Engineering Contradictions & Design Principles
Engineering Contradiction Analysis
1Measurement precision
If calculation of travelable area is performed on a rule basis, then calculation process is simple, but generation of travelable area information accurately indicating the travelable area fails
Solution Approach 1:
The patent applies dynamics by transitioning from static rule-based calculation to dynamic machine learning model that adapts to changing vehicle performance characteristics. The learned model updates based on actual travel data, enabling accurate travelable area calculation that reflects current vehicle state rather than relying on fixed rules.
Solution Approach 2:
The patent changes the calculation parameters from simple rule-based metrics to complex geographical feature quantities including elevation, slope, curvature, and road grade. These detailed parameters are input into the machine learning model to achieve accurate travelable area prediction that accounts for varying terrain and vehicle performance conditions.
2Measurement precision
If machine learning model is used to calculate electric power consumption, then travelable area information accuracy is improved, but processing complexity increases
Solution Approach 1:
The patent applies preliminary action by pre-training the machine learning model offline using historical travel data before deployment.

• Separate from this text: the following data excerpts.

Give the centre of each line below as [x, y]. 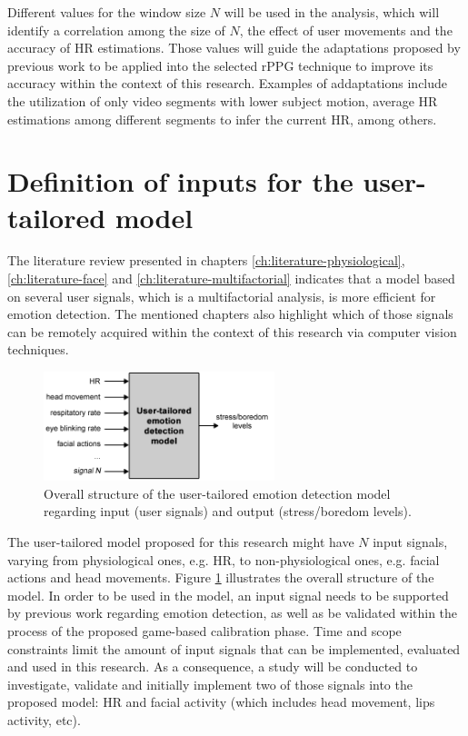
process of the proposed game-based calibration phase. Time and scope [204, 631]
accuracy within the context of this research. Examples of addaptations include [228, 83]
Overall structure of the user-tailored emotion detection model [217, 493]
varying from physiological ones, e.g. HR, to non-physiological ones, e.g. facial [224, 559]
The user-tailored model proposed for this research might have [181, 542]
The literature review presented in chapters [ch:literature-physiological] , [206, 260]
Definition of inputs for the [180, 181]
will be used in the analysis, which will [332, 12]
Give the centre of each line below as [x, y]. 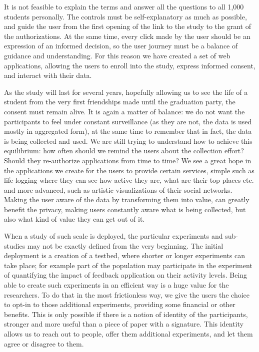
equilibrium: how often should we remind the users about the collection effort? [124, 151]
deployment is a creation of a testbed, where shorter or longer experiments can [124, 255]
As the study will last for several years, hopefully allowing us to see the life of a [126, 92]
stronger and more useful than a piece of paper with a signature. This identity [124, 324]
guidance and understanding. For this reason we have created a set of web [117, 55]
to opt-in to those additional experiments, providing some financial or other [120, 304]
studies [15, 245]
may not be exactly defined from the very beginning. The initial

The model is prepared in advance with learned relationships between geographical features and power consumption, so that during actual operation, travelable area calculation uses the pre-trained model efficiently without requiring real-time complex processing.
3Productivity
If rule-based calculation method is used, then processing cost is low, but travelable area information does not reflect latest vehicle performance
Solution Approach 1:
The patent implements feedback by using actual travel data and power consumption measurements to continuously update and retrain the machine learning model. This feedback loop ensures the model learns from real vehicle performance data and adapts to changes in vehicle characteristics over time, maintaining accurate travelable area calculations that reflect the latest performance state.
Data Source
AI summary
An information processing device performs: acquiring input data including a current location and a residual electric power amount of an electrically driven mobile vehicle; calculating, on the basis of map information, a geographical feature quantity between the current location and a plurality of locations; calculating an estimative electric power consumptive amount of the electrically driven mobile vehicle from the current location to each of the locations by inputting the geographical feature quantity into a learned model obtained by machine learning of a relationship between: a geographical feature quantity between two locations; and an electric power consumption amount having been consumed to travel between the two locations; generating, on the basis of the estimative electric power consumptive amount for each of the locations and the residual electric power amount, travelable area information indicating a travelable area for the electrically driven mobile vehicle from the current location.